Exercise goal >> Below are the records; return every line from the one that contains "Web page text" to the last, exactly, skipping the pictures.
━━━━━━━━━━━━━━━━━━━━━━━━━━━━━━
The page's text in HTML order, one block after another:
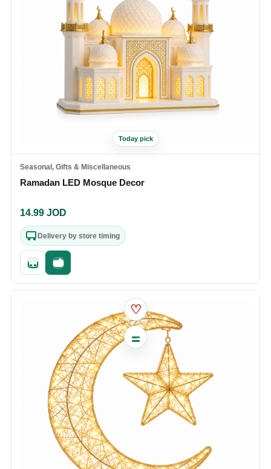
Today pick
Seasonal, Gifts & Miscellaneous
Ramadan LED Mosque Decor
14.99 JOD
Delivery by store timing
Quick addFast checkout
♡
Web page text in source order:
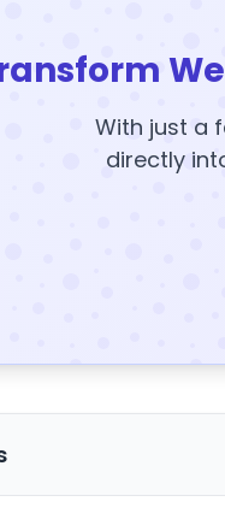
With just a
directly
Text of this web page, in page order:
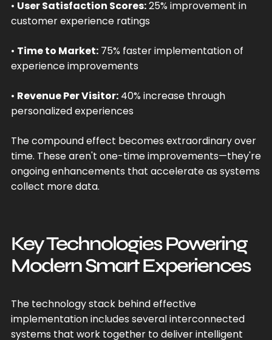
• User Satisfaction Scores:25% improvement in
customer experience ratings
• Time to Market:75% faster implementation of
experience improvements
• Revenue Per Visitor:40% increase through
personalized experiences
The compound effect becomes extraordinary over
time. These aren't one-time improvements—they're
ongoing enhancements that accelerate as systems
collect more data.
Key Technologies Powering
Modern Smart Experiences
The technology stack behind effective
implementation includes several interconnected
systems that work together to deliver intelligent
━━━━━━━━━━━━━━━━━━━━━━━━━━━━━━
Finished task >>
Web page text in source order:
With just a
directly
Text of this web page, in page order:
• User Satisfaction Scores:25% improvement in
customer experience ratings
• Time to Market:75% faster implementation of
experience improvements
• Revenue Per Visitor:40% increase through
personalized experiences
The compound effect becomes extraordinary over
time. These aren't one-time improvements—they're
ongoing enhancements that accelerate as systems
collect more data.
Key Technologies Powering
Modern Smart Experiences
The technology stack behind effective
implementation includes several interconnected
systems that work together to deliver intelligent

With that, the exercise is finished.